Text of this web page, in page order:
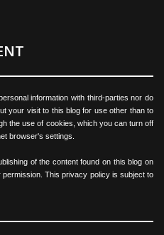
information with third-parties nor do
your visit to this blog for use other than to
the use of cookies, which you can turn off
browser's settings.
of the content found on this blog on
This privacy policy is subject to
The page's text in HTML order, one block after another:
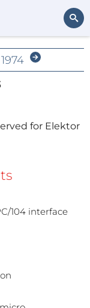
Search
1974
for Elektor
104 interface
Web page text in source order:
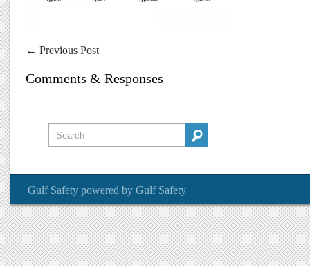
======
◆ What is required ◆
Retype every record above word for word, leaving out any pictures.

◆ Answer space ◆
Text of this web page, in page order:
information with third-parties nor do
your visit to this blog for use other than to
the use of cookies, which you can turn off
browser's settings.
of the content found on this blog on
This privacy policy is subject to
The page's text in HTML order, one block after another:
Search
1974
for Elektor
104 interface
Web page text in source order:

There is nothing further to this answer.